Series DC Circuits Worksheet Qs #9-10

Discussion in 'Homework Help' started by Circuits123, Feb 6, 2014.

  1. Circuits123

    Thread Starter New Member

    Dec 7, 2012
  2. shteii01

    AAC Fanatic!

    Feb 19, 2010
    You pick the reference point.

    If you choose from left to right, then you have: +3-6-4.5
    If you choose from right to left, then you have: +4.5+6-3
  3. Circuits123

    Thread Starter New Member

    Dec 7, 2012
    Ok. I think I see that. But is there a way to describe it as a rule? It seems like you take the sign of the total voltage and apply it to the side/reference point you started from.
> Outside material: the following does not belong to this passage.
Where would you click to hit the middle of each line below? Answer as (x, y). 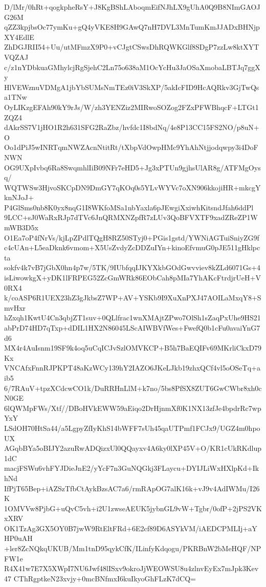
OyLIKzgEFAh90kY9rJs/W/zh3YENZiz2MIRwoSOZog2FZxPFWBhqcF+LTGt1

Is that it?
  4. tshuck

    Well-Known Member

    Oct 18, 2012
    What do you mean? The polarity is shown.

    The (ideal)voltage sources guarantee that the positive terminal is X volts above the negative terminal.
  5. WBahn


    Mar 31, 2012
    But the questions are asking for the voltage across the bulb and that polarity is not given.

    What (I'm pretty sure) you are expected to do is determine the absolute value of the voltage across the bulb and then to identify which side of the bulb is at the higher voltage and put a '+' sign there.

    The most systematic way to do it is to just pick one side of the bulb as your reference and put a '-' sign there. Then go around the circuit to the other side of the bulb adding up the voltage gains along the way. When you get to the other side you will either have a positive number or a negative number. If you have a positive number, then the side you finished at is more positive than the side you chose as a reference, so you can put your '+' sign where you ended up. If the number is negative, then you guessed wrong and the side you started at is the more positive side and so turn the original '-' sign into a '+' sign.

    And note that it would be perfectly legitimate to just stick with your initial pick and say that the voltage across the bulb is -16V and be done with it -- though that is not what is being asked for in these particular problems.